The hoverride turned out to be exactly the same as an over-rider albeit much more sophisticated, a top of the range mode of transport, sleek, shiny lines and way quicker than over-riders. The city has definitely changed, though. The labs stand alone on a separate plot, the Zones no longer in existence, no conference centre. What once were Zones, are now still houses but without the separating sections. Johnson Franks’ home is gone and I wonder where the President now lives. Kye has cheered up considerably after his breather outside and chat with his Gramps. I’m relieved when he’s in a mood it puts me on edge. His emotions directly affect mine. He’s usually so level headed and focused but he’s had a lot to contend with recently. I don’t even think I thanked him for coming after me. That’s love, right? Not just talking about getting the girl but actually doing it, making it happen. So now it’s my turn to be there for him, to give him the strength he needs to be in his time and city amidst the change we created and to listen to his woes over his grandparents. I’m consciously not thinking about my time, my sisters or Kye’s team. I have to believe everything will work out, otherwise, we’ll both fall to pieces and I want us to focus on embracing this new city. Anything to prolong the chances of going back.

The weather is beautiful which throws me. Kye’s time was always cold, almost melancholy. I lift my face to absorb the rays. I’m feeling... content? Well, as content as I can be. I hope Kye sticks to his word and gives this place a chance, if only Jonah or someone checked in with him I think he’d relax more. His arm snakes around my waist and I smile, this is heaven being together, shopping like normal people. The shopping area inhabits the streets outside as well as a huge indoor centre filled with shops of every kind. Pop up stalls lines the streets selling all sorts of knick-knacks. I’ve never seen so many out perusing the stores, Kye’s time used to be less hectic as there wasn’t a huge community. I don’t understand fully but somewhere along the lines from my time to his, reproducing became hard to achieve. But now... in this new time, there are so many shoppers it’s making my head spin.

We turn a corner and Kye halts me, holding onto my waist tighter with a firmness that makes me squirm in his arms and look up at him questioningly. He nods across the way and I follow his eye line. Across the street, a man is grappling with three AIG! “Where are the law enforcers?” I ask Kye.
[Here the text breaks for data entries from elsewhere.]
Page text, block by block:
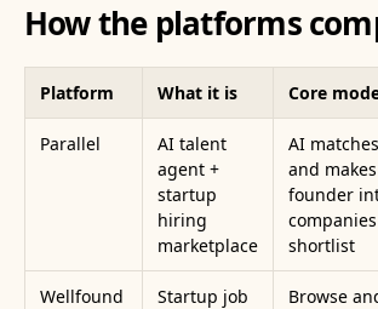
How the platforms
Platform What it is Core
Parallel
AI talent
agent +
startup
hiring
marketplace
AI
and
founder
shortlist
Wellfound
Startup job
Browse
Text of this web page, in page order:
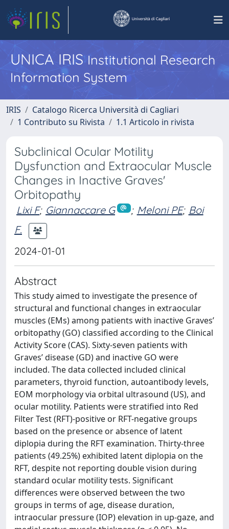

“I guess we don’t exist if AIG is still the law but that’s not what I was referring to. Look again, what do you see?” He says never taking his eyes off the scene playing out. I shake my head at him and look back to the commotion. The man is flailing his arms and talking rapidly, from this distance I can’t hear what he’s saying but it looks like he’s pleading with them. His gesturing becomes more hurried, almost in desperation, and then he takes a swing at one of the guards but misses. The guard sweeps his leg out knocking the man to the floor. The other AIG are smiling, laughing and joking at this guy’s predicament. They seem to be enjoying taunting him. I wonder why they haven’t just phasered him and then I see what Kye meant.

The guard who kicked the man to the floor is holding a weapon of some sort which is most definitely not a phaser. He raises it, takes aim and fires it. No pulse was released and I’m beyond confused because it makes a loud bang that makes me jump. I see the man slump back on the ground, blood soaking his white T-shirt. My hand flies to my face and I turn into Kye to hide from what I just saw. What did I just see? Why is that man bleeding? Phasers don’t do that. I’ve never seen a weapon like that before and I’ve never seen something so heinous carried out so complacently in a street full of people. I look through the cracks in my splayed fingers and no shoppers have stopped, run away or let themselves be diverted from their own business. They simply walk around the body on the floor, paying it and the AIG no attention.

Kye grabs my hand and pulls me back around the corner where he leans against the wall. His eyes are closed and he’s breathing heavily, his chest rising and falling rapidly. He brings his hands up to his head and locks his fingers together. His jaw is clenched and even though this is not the time I can’t help noticing how mightily sexy he looks in the pissed off stance he’s doing.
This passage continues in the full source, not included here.